Task to carry out: Pictures aside, return every line below exactly as written.

Entries taken from a collection:
····················

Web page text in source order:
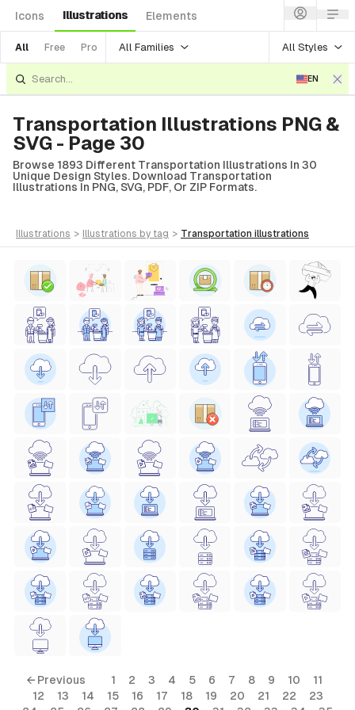
Icons Illustrations Elements
All Free Pro All Families All Styles
EN
Transportation Illustrations PNG &
SVG - Page 30
Browse 1893 Different Transportation Illustrations In 30
Unique Design Styles. Download Transportation
Illustrations In PNG, SVG, PDF, Or ZIP Formats.
illustrations > illustrations by tag > transportation illustrations
← Previous 1 2 3 4 5 6 7 8 9 10
11
12
13 14 15 16 17 18 19 20 21 22
23
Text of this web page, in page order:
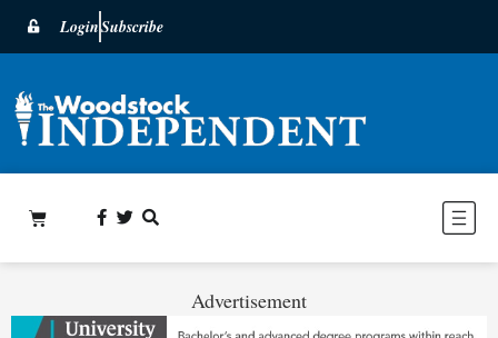
LoginSubscribe
Advertisement
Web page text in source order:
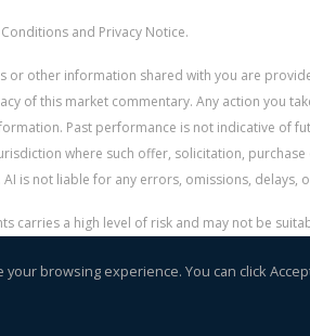
and Privacy Notice.
or other information shared with you are
of this market commentary. Any action you
Past performance is not indicative of
where such offer, solicitation,
is not liable for any errors, omissions, delays,
carries a high level of risk and may not be
browsing experience. You can click
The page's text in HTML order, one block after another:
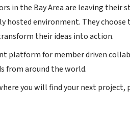
in the Bay Area are leaving their
hosted environment. They
their ideas into action.
platform for member driven
from around the world.
you will find your next project,
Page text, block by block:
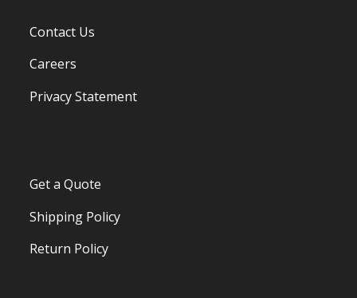
Contact Us
Careers
Privacy Statement
Get a Quote
Shipping Policy
Return Policy
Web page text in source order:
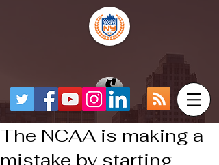
The NCAA is making a
mistake by starting
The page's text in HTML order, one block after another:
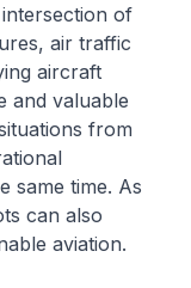
of
air traffic
aircraft
and valuable
from
same time. As
can also
aviation.
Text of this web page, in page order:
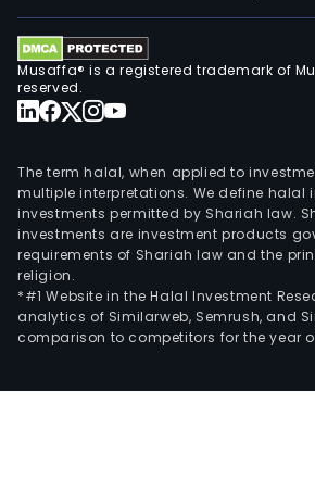
Musaffa® is a registered trademark of
reserved.
The term halal, when applied to
multiple interpretations. We define halal
investments permitted by Shariah law.
investments are investment products
requirements of Shariah law and the
religion.
*#1 Website in the Halal Investment
analytics of Similarweb, Semrush, and
comparison to competitors for the year
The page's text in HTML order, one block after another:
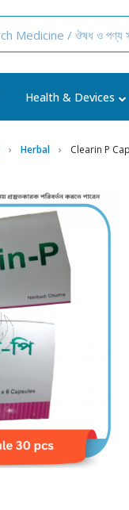
Health & Devices
Herbal Clearin P
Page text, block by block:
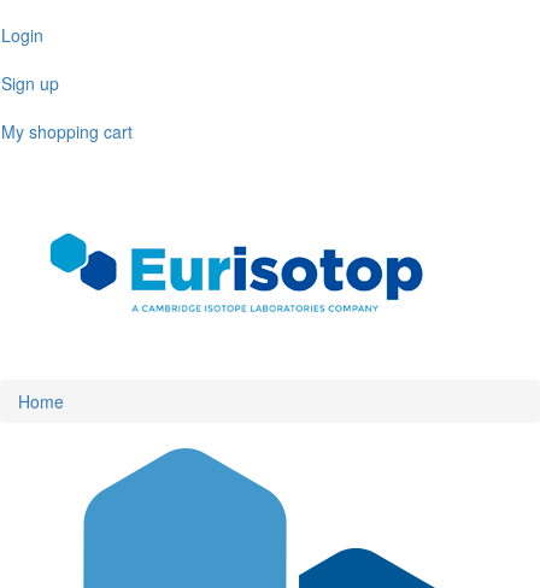
to
content
Login
Sign up
My shopping cart
Home
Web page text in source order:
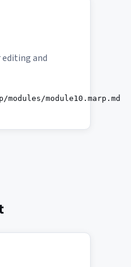
editing and
modules/module10.marp.md

····················

Result:
Web page text in source order:
Icons Illustrations Elements
All Free Pro All Families All Styles
EN
Transportation Illustrations PNG &
SVG - Page 30
Browse 1893 Different Transportation Illustrations In 30
Unique Design Styles. Download Transportation
Illustrations In PNG, SVG, PDF, Or ZIP Formats.
illustrations > illustrations by tag > transportation illustrations
← Previous 1 2 3 4 5 6 7 8 9 10
11
12
13 14 15 16 17 18 19 20 21 22
23
Text of this web page, in page order:
LoginSubscribe
Advertisement
Web page text in source order:
and Privacy Notice.
or other information shared with you are
of this market commentary. Any action you
Past performance is not indicative of
where such offer, solicitation,
is not liable for any errors, omissions, delays,
carries a high level of risk and may not be
browsing experience. You can click
The page's text in HTML order, one block after another:
in the Bay Area are leaving their
hosted environment. They
their ideas into action.
platform for member driven
from around the world.
you will find your next project,
Page text, block by block:
Contact Us
Careers
Privacy Statement
Get a Quote
Shipping Policy
Return Policy
Web page text in source order:
The NCAA is making a
mistake by starting
The page's text in HTML order, one block after another:
of
air traffic
aircraft
and valuable
from
same time. As
can also
aviation.
Text of this web page, in page order:
Musaffa® is a registered trademark of
reserved.
The term halal, when applied to
multiple interpretations. We define halal
investments permitted by Shariah law.
investments are investment products
requirements of Shariah law and the
religion.
*#1 Website in the Halal Investment
analytics of Similarweb, Semrush, and
comparison to competitors for the year
The page's text in HTML order, one block after another:
Health & Devices
Herbal Clearin P
Page text, block by block:
to
content
Login
Sign up
My shopping cart
Home
Web page text in source order:
editing and
modules/module10.marp.md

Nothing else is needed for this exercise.